What I am particularly pleased with is not just how Telltales continues to be great at telling engaging stories, but that they can tell very different stories. While I know that their development history is much older than The Walking Dead: Season One, there is no denying that they gained significant notoriety following the critical success of that game.

While The Walking Dead told a very effective, emotional story that left a lasting impact on its audience, I was concerned that Telltale may have difficultly telling a story just as interesting outside of that genre’s setting. The “zombie apocalypse” has very much become a subgenre of its own and is one that can easily allow for heavy drama and shocking emotional moments as its characters deal with slipping humanity. The Wolf Among Us, on the other hand, being an 80s-styled mystery and urban fantasy was a significant departure from that kind of story.

Sheriff Bigby’s mission to unravel the mystery of the murders in Fabletown while trying to fight his feral nature and save face with his community kept me invested throughout, often pulling me in different directions depending on the situation in the story. Sometimes I wanted to feed that feral nature and just brutalize people the way only the Big Bad Wolf can, but at other points I genuinely wanted to appear helpful to the other characters around me who viewed me as a brute or bully — especially when it came to Snow White, Bigby’s colleague assisting with the investigation.

What I found particularly appealing as well was the cast of characters, who are all characters from different fables and literature. As I’ve referred to before, I’m a sucker for the idea of characters being a literal manifestation of stories and/or belief, so the premise of the universe checked a number of boxes for me by default. Aside from being compelling by concept, however, the cast is very colourful with familiar and new quirks that provide an interesting interpretation on characters that many of us already know very well.

To bring it back to comparisons with The Walking Dead, I am also happy with how The Wolf Among Us turned out because I simply find an urban fantasy universe a lot more interesting than the standard zombie apocalypse. The Walking Dead provided more human drama and even made me legitimately cry by its end — not any easy thing to do — but with all its wonderful writing it’s still a world that our current media is drowning in, especially video games. I love zombie fiction, but frankly it’s becoming tiresome regardless of quality.

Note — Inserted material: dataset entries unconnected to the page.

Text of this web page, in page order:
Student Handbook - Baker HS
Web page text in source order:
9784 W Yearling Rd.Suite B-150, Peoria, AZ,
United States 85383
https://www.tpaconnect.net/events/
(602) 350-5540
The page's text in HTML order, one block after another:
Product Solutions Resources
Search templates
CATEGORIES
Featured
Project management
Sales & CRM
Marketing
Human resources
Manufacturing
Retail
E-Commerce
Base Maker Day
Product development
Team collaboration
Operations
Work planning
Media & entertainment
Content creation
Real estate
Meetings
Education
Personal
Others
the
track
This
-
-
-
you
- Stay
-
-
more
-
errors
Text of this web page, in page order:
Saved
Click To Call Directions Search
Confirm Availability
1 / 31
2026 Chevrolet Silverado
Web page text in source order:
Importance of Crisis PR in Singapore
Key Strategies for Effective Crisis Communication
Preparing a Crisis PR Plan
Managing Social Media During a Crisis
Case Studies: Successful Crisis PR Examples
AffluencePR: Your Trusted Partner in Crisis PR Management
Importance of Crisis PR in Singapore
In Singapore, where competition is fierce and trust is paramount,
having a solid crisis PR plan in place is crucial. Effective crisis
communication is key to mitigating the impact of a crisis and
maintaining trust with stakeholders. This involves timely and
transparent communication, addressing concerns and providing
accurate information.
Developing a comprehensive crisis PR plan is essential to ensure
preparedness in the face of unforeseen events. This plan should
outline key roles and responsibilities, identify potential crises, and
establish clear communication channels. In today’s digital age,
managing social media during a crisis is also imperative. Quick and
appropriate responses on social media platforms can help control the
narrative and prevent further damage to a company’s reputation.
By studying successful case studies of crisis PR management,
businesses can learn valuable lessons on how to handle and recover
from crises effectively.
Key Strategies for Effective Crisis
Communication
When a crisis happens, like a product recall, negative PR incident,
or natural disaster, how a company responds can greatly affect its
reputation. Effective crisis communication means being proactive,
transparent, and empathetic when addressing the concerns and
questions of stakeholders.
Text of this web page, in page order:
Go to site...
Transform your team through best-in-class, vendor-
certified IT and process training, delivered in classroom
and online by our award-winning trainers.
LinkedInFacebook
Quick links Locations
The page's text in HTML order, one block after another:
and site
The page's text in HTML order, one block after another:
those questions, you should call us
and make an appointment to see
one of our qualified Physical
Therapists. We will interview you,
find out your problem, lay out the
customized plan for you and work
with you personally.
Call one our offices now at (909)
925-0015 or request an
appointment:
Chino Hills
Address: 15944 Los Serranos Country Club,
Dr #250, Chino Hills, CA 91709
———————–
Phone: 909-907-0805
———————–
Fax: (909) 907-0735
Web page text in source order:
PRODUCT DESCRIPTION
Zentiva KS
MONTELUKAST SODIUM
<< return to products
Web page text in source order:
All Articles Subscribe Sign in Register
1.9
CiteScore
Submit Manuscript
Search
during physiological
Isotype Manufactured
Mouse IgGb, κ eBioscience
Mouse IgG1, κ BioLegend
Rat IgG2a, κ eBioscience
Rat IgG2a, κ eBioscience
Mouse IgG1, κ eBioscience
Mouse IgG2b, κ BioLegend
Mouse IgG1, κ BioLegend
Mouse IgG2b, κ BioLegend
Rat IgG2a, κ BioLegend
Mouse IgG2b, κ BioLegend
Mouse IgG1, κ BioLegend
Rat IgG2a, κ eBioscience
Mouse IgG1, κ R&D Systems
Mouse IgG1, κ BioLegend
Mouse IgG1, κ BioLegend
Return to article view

The Fables universe of The Wolf Among Us is one I feel I can get more lost in from an escapist point of view, and with the quality of this game’s story I am now significantly more optimistic about Telltale’s future endeavours with Borderlands and Game of Thrones, which promise to offer even more in the way of variety.

I only hope there is time for a possible second season of The Wolf Among Us in Telltale’s future. The highly speculative ending of the game suggests there may be, but for now I can only hope to walk Fabletown in Bigby’s shoes again sometime in the future. In the meantime, I will have to start reading Fables, because this isn’t a universe I want to be done with any time soon.